== WHAT THE EXERCISE ASKS ==
Data follows below. Repeat exactly the lines between the line holding "information through the" and the line holding "Kotiria is not", inclusive, and nothing more; drop pictures.

== THE INPUT ==
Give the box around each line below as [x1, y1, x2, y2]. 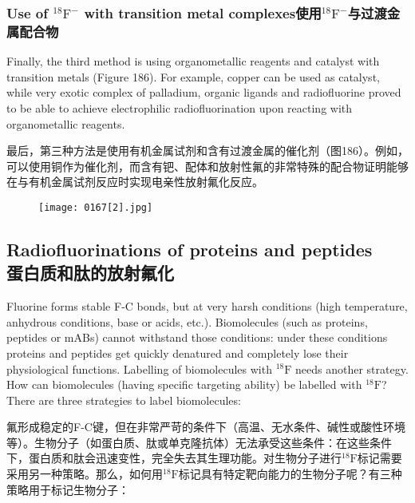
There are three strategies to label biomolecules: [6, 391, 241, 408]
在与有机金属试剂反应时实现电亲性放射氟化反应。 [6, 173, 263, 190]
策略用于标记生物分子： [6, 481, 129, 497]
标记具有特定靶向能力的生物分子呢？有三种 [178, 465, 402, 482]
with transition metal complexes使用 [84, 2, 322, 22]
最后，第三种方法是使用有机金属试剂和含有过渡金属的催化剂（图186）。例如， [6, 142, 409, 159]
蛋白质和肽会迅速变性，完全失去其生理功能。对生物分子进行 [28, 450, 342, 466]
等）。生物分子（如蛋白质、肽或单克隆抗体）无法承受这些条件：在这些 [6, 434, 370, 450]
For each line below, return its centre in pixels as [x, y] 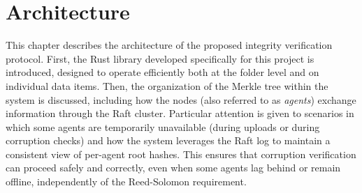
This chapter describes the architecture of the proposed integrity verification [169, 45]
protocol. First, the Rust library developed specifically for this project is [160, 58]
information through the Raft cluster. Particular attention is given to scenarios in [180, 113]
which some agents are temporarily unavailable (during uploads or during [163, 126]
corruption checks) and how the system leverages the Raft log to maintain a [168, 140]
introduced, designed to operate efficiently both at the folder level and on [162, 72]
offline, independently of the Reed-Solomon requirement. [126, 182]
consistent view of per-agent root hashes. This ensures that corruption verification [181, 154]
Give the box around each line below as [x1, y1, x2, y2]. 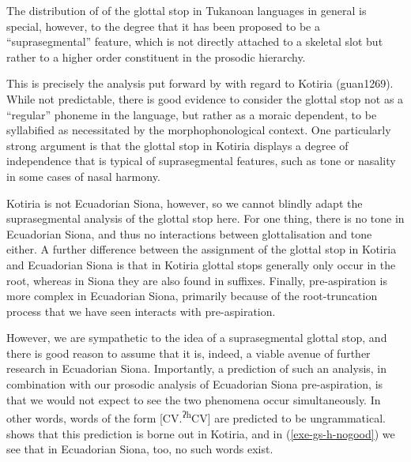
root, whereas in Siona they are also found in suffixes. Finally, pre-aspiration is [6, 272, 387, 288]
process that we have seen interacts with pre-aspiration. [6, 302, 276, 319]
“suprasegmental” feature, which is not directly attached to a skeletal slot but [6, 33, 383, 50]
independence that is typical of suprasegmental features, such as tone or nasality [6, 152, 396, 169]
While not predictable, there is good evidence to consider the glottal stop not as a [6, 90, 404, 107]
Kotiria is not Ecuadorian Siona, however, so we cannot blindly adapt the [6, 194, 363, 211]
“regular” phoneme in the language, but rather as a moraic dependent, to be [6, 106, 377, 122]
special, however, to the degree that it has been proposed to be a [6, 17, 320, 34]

== THE ANSWER ==
information through the Raft cluster. Particular attention is given to scenarios in [180, 113]
which some agents are temporarily unavailable (during uploads or during [163, 126]
corruption checks) and how the system leverages the Raft log to maintain a [168, 140]
introduced, designed to operate efficiently both at the folder level and on [162, 72]
offline, independently of the Reed-Solomon requirement. [126, 182]
consistent view of per-agent root hashes. This ensures that corruption verification [181, 154]
Give the box around each line below as [x1, y1, x2, y2]. 
root, whereas in Siona they are also found in suffixes. Finally, pre-aspiration is [6, 272, 387, 288]
process that we have seen interacts with pre-aspiration. [6, 302, 276, 319]
“suprasegmental” feature, which is not directly attached to a skeletal slot but [6, 33, 383, 50]
independence that is typical of suprasegmental features, such as tone or nasality [6, 152, 396, 169]
While not predictable, there is good evidence to consider the glottal stop not as a [6, 90, 404, 107]
Kotiria is not Ecuadorian Siona, however, so we cannot blindly adapt the [6, 194, 363, 211]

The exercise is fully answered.